Re: Termination of LiveRail Publisher Services and Applicable Agreement
Dear LiveRail Customer,
LiveRail is shifting its business focus toward quality, direct-publisher relationships. As a result of this shift in focus, LiveRail will discontinue your use of our publisher services as of November 30, 2015. The applicable agreement covering such publisher services will be deemed terminated as of this date. Please note that you will still be responsible for payment for all invoices for services rendered between now and date of prior to the date of termination and any other obligations that survive termination under the applicable agreement. Also, please be advised that your access to any reports or data available through our service will cease on the termination date. Please reach out to email@example.com if you have any questions.

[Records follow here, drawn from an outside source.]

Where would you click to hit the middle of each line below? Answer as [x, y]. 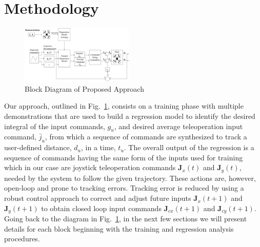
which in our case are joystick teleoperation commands [90, 167]
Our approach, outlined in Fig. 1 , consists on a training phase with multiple [124, 106]
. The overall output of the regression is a [189, 147]
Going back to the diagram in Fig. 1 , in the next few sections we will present [126, 219]
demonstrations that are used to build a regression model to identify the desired [130, 116]
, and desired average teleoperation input [178, 126]
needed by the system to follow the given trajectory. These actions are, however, [130, 178]
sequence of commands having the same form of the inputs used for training [124, 157]

Sincerely, The LiveRail Team
Facebook declined to comment or confirm the number of LiveRail customers affected.
Facebook’s move to shore up more quality supply follows a similar move by AppNexus, which has abolished impression resale on its platform and thus dramatically consolidated its supply chain.
Such moves by platform players are seen as a way to fight fraud and invalid traffic, while strengthening direct ties with the "principals" in media transactions: the publisher and advertiser.
“We’ve heard there are about 150 networks and partners they’re turning out, which – to be fair – some were phony accounts or very small customers who hardly used the platform,” said one source who asked to remain anonymous. “They want to clean up bad inventory sources to improve the overall quality of supply.”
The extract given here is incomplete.